- **What to work on**
The data below contains pictures, which are to be skipped; the lines starting at the line with "Permanent Marking" and ending at the line with "Basic ($39/month or $29/month if" are to be output exactly, both ends included.

Source data:
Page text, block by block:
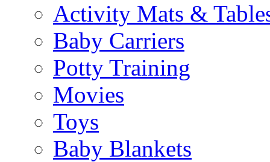
Activity Mats &
Baby Carriers
Potty Training
Movies
Toys
Baby Blankets
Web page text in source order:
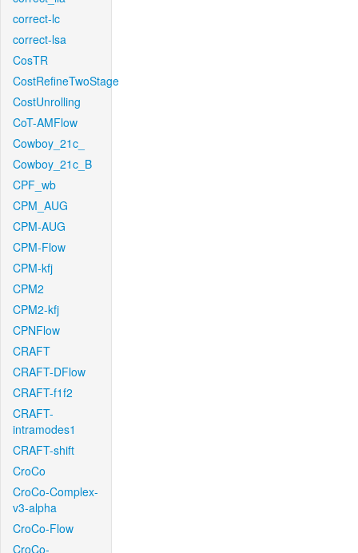
correct-lc
correct-lsa
CosTR
CostRefineTwoStage
CostUnrolling
CoT-AMFlow
Cowboy_21c_
Cowboy_21c_B
CPF_wb
CPM_AUG
CPM-AUG
CPM-Flow
CPM-kfj
CPM2
CPM2-kfj
CPNFlow
CRAFT
CRAFT-DFlow
CRAFT-f1f2
CRAFT-
intramodes1
CRAFT-shift
CroCo
CroCo-Complex-
v3-alpha
CroCo-Flow
CroCo-
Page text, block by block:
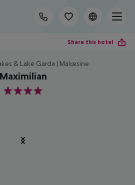
Share this hotel
& Lake Garda | Malcesine
Maximilian
4
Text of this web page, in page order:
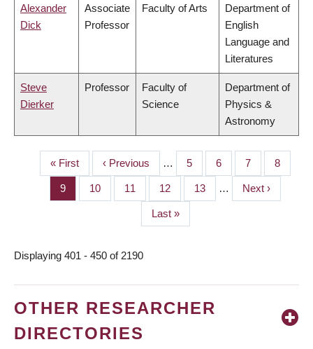
Alexander
Dick
Associate
Professor
Faculty of Arts
Department of
English
Language and
Literatures
Steve
Dierker
Professor
Faculty of
Science
Department of
Physics &
Astronomy
PAGINATION
First
page
« First
Previous
page
‹ Previous … Page
5 Page
6 Page
7 Page
8
Page
9 Page
10 Page
11 Page
12 Page
13 …
Next
page
Next ›
Last
page
Last »
Displaying 401 - 450 of 2190
OTHER RESEARCHER
DIRECTORIES
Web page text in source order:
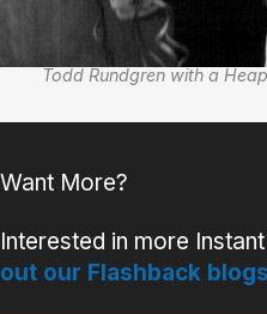
Todd Rundgren with a
Want More?
Interested in more
out our Flashback blogs
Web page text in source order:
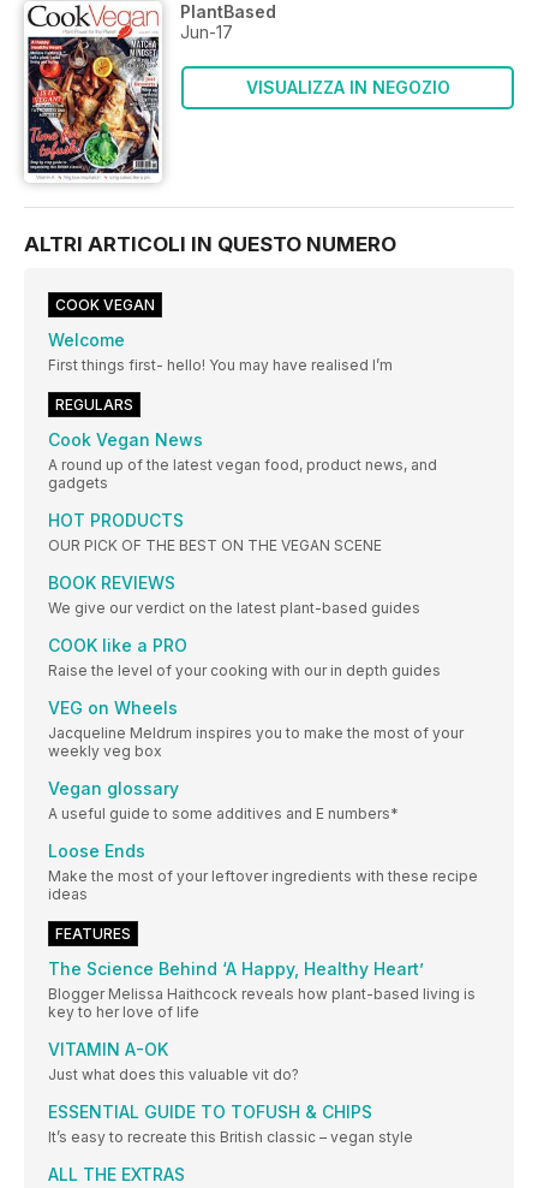
PlantBased
Jun-17
VISUALIZZA IN NEGOZIO
ALTRI ARTICOLI IN QUESTO NUMERO
COOK VEGAN
Welcome
First things first- hello! You may have realised I’m
REGULARS
Cook Vegan News
A round up of the latest vegan food, product news, and
gadgets
HOT PRODUCTS
OUR PICK OF THE BEST ON THE VEGAN SCENE
BOOK REVIEWS
We give our verdict on the latest plant-based guides
COOK like a PRO
Raise the level of your cooking with our in depth guides
VEG on Wheels
Jacqueline Meldrum inspires you to make the most of your
weekly veg box
Vegan glossary
A useful guide to some additives and E numbers*
Loose Ends
Make the most of your leftover ingredients with these recipe
ideas
FEATURES
The Science Behind ‘A Happy, Healthy Heart’
Blogger Melissa Haithcock reveals how plant-based living is
key to her love of life
VITAMIN A-OK
Just what does this valuable vit do?
ESSENTIAL GUIDE TO TOFUSH & CHIPS
It’s easy to recreate this British classic – vegan style
ALL THE EXTRAS
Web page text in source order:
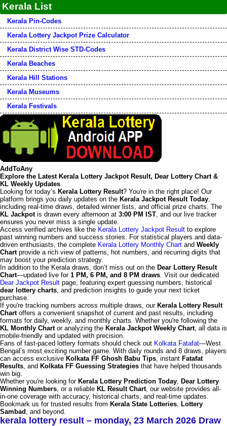
Kerala List
Kerala Pin-Codes
Kerala Lottery Jackpot Prize Calculator
Kerala District Wise STD-Codes
Kerala Beaches
Kerala Hill Stations
Kerala Museums
Kerala Festivals
AddToAny
Explore the Latest Kerala Lottery Jackpot Result, Dear Lottery Chart &
KL Weekly Updates
Looking for today’s Kerala Lottery Result? You're in the right place! Our
platform brings you daily updates on the Kerala Jackpot Result Today,
including real-time draws, detailed winner lists, and official prize charts. The
KL Jackpotis drawn every afternoon at 3:00 PM IST, and our live tracker
ensures you never miss a single update.
Access verified archives like the Kerala Lottery Jackpot Result to explore
past winning numbers and success stories. For statistical players and data-
driven enthusiasts, the complete Kerala Lottery Monthly Chart and Weekly
Chartprovide a rich view of patterns, hot numbers, and recurring digits that
may boost your prediction strategy.
In addition to the Kerala draws, don’t miss out on the Dear Lottery Result
Chart—updated live for 1 PM, 6 PM, and 8 PM draws. Visit our dedicated
Dear Jackpot Result page, featuring expert guessing numbers, historical
dear lottery charts, and prediction insights to guide your next ticket
purchase.
If you're tracking numbers across multiple draws, our Kerala Lottery Result
Chartoffers a convenient snapshot of current and past results, including
formats for daily, weekly, and monthly charts. Whether you're following the
KL Monthly Chartor analyzing the Kerala Jackpot Weekly Chart, all data is
mobile-friendly and updated with precision.
Fans of fast-paced lottery formats should check out Kolkata Fatafat—West
Bengal’s most exciting number game. With daily rounds and 8 draws, players
can access exclusive Kolkata FF Ghosh Babu Tips, instant Fatafat
Results, and Kolkata FF Guessing Strategies that have helped thousands
win big.
Whether you're looking for Kerala Lottery Prediction Today, Dear Lottery
Winning Numbers, or a reliable KL Result Chart, our website provides all-
in-one coverage with accuracy, historical charts, and real-time updates.
Bookmark us for trusted results from Kerala State Lotteries, Lottery
Sambad , and beyond.
kerala lottery result – monday, 23 March 2026 Draw
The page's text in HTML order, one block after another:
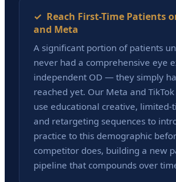
✓ Reach First-Time Patients
and Meta
A significant portion of patients
never had a comprehensive eye
independent OD — they simply
reached yet. Our Meta and
use educational creative, limited-
and retargeting sequences to
practice to this demographic
competitor does, building a new
pipeline that compounds over
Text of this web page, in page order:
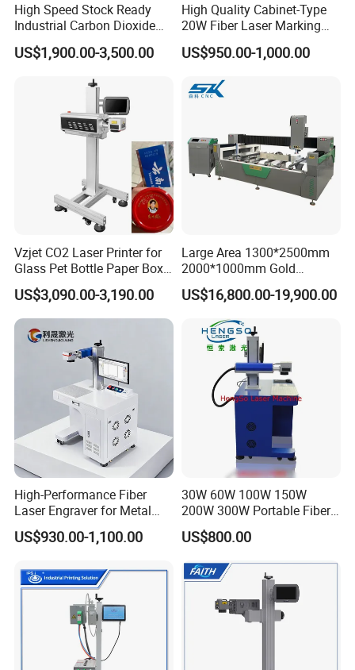
High Speed Stock Ready
Industrial Carbon Dioxide
CO2 Laser Marking Machine
for Plastic Glass Metal
Cosmetics Food Beverage
Permanent Marking
US$1,900.00-3,500.00
High Quality Cabinet-Type
20W Fiber Laser Marking
Machine Professional
Supplier
US$950.00-1,000.00
Vzjet CO2 Laser Printer for
Glass Pet Bottle Paper Box
and Wood Application
US$3,090.00-3,190.00
Large Area 1300*2500mm
2000*1000mm Gold
Stainless Steel Copper
Glass LED Light Mirror Fiber
Laser Sandblasting Sand
Coating Engraving Marking
Machine
US$16,800.00-19,900.00
High-Performance Fiber
Laser Engraver for Metal
and Nonmetal
US$930.00-1,100.00
30W 60W 100W 150W
200W 300W Portable Fiber
Laser Mini CNC Metal
Plastic Fiber Machine UV
Engraving Machine
US$800.00
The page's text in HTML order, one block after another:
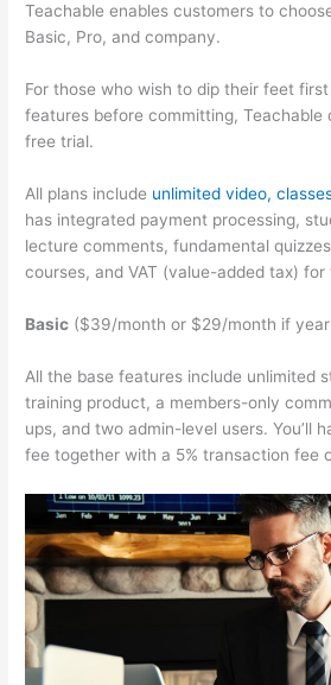
Teachable enables customers to
Basic, Pro, and company.
For those who wish to dip their feet
features before committing, Teachable
free trial.
All plans include unlimited video,
has integrated payment processing,
lecture comments, fundamental
courses, and VAT (value-added tax) for
Basic ($39/month or $29/month if
All the base features include unlimited
training product, a members-only
ups, and two admin-level users. You’ll
fee together with a 5% transaction fee
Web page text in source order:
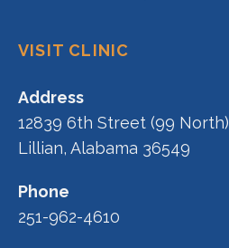
VISIT CLINIC
Address
12839 6th Street (99 North)
Lillian, Alabama 36549
Phone
251-962-4610
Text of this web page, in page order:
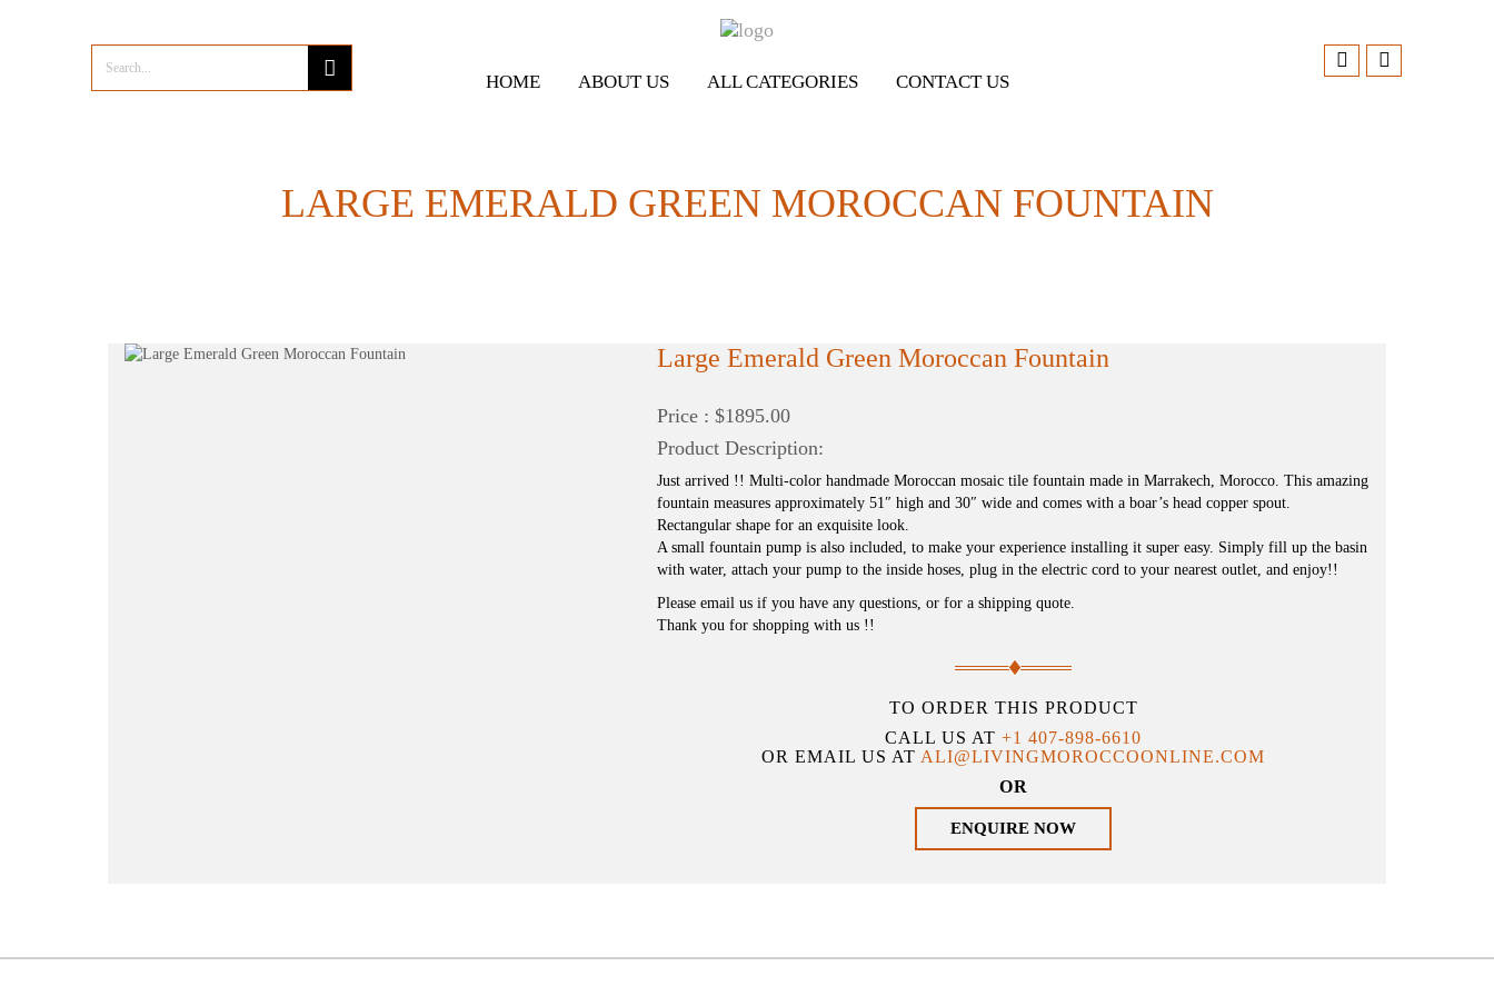
HOME ABOUT US ALL CATEGORIES CONTACT US
LARGE EMERALD GREEN MOROCCAN FOUNTAIN
Large Emerald Green Moroccan Fountain
Price : $1895.00
Product Description:
Just arrived !! Multi-color handmade Moroccan mosaic tile fountain made in Marrakech, Morocco. This amazing
fountain measures approximately 51″ high and 30″ wide and comes with a boar’s head copper spout.
Rectangular shape for an exquisite look.
A small fountain pump is also included, to make your experience installing it super easy. Simply fill up the basin
with water, attach your pump to the inside hoses, plug in the electric cord to your nearest outlet, and enjoy!!
Please email us if you have any questions, or for a shipping quote.
Thank you for shopping with us !!
TO ORDER THIS PRODUCT
CALL US AT+1 407-898-6610
OR EMAIL US AT ALI@LIVINGMOROCCOONLINE.COM
OR
ENQUIRE NOW
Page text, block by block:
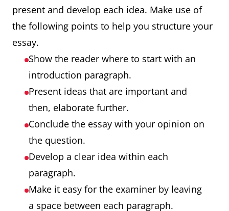
present and develop each idea. Make use of
the following points to help you structure your
essay.
Show the reader where to start with an
introduction paragraph.
Present ideas that are important and
then, elaborate further.
Conclude the essay with your opinion on
the question.
Develop a clear idea within each
paragraph.
Make it easy for the examiner by leaving
a space between each paragraph.
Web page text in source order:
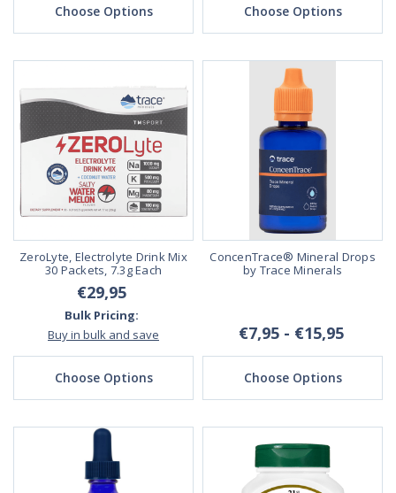
Choose Options Choose Options
ZeroLyte, Electrolyte Drink Mix
30 Packets, 7.3g Each
€29,95
Bulk Pricing:
Buy in bulk and save
Choose Options
ConcenTrace® Mineral Drops
by Trace Minerals
€7,95 - €15,95
Choose Options
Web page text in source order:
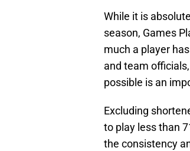
While it is
season, Games
much a player
and team
possible is an
Excluding
to play less than
the consistency
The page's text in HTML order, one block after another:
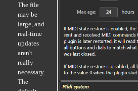
The file
may be
large, and
real-time
updates
aren't
really
necessary.
The
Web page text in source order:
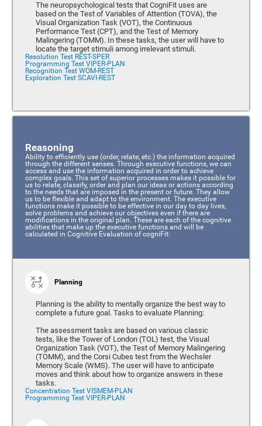
The neuropsychological tests that CogniFit uses are
based on the Test of Variables of Attention (TOVA), the
Visual Organization Task (VOT), the Continuous
Performance Test (CPT), and the Test of Memory
Malingering (TOMM). In these tasks, the user will have to
locate the target stimuli among irrelevant stimuli.
Resolution Test REST-SPER
Programming Test VIPER-PLAN
Recognition Test WOM-REST
Exploration Test SCAVI-REST
Reasoning
Ability to efficiently use (order, relate, etc.) the information acquired
through the different senses. Through executive functions, we can
access and use the information acquired in order to achieve
complex goals. This set of superior processes makes it possible for
us to relate, classify, order and plan our ideas or actions according
to the needs that are imposed in the present or future. They allow
us to be flexible and adapt to the environment. The executive
functions make it possible to be effective in our day to day lives,
solve problems and achieve our objectives even if there are
modifications in the original plan. These are each of the cognitive
abilities that make up the executive functions and will be
calculated in Cognitive Evaluation of cogniFit:
Planning
Planning is the ability to mentally organize the best way to
complete a future goal. Tasks to evaluate Planning:
The assessment tasks are based on various classic
tests, like the Tower of London (TOL) test, the Visual
Organization Task (VOT), the Test of Memory Malingering
(TOMM), and the Corsi Cubes test from the Wechsler
Memory Scale (WMS). The user will have to anticipate
moves and think about how to organize answers in these
tasks.
Concentration Test VISMEM-PLAN
Programming Test VIPER-PLAN

- **Expected output**
Permanent Marking
US$1,900.00-3,500.00
High Quality Cabinet-Type
20W Fiber Laser Marking
Machine Professional
Supplier
US$950.00-1,000.00
Vzjet CO2 Laser Printer for
Glass Pet Bottle Paper Box
and Wood Application
US$3,090.00-3,190.00
Large Area 1300*2500mm
2000*1000mm Gold
Stainless Steel Copper
Glass LED Light Mirror Fiber
Laser Sandblasting Sand
Coating Engraving Marking
Machine
US$16,800.00-19,900.00
High-Performance Fiber
Laser Engraver for Metal
and Nonmetal
US$930.00-1,100.00
30W 60W 100W 150W
200W 300W Portable Fiber
Laser Mini CNC Metal
Plastic Fiber Machine UV
Engraving Machine
US$800.00
The page's text in HTML order, one block after another:
Teachable enables customers to
Basic, Pro, and company.
For those who wish to dip their feet
features before committing, Teachable
free trial.
All plans include unlimited video,
has integrated payment processing,
lecture comments, fundamental
courses, and VAT (value-added tax) for
Basic ($39/month or $29/month if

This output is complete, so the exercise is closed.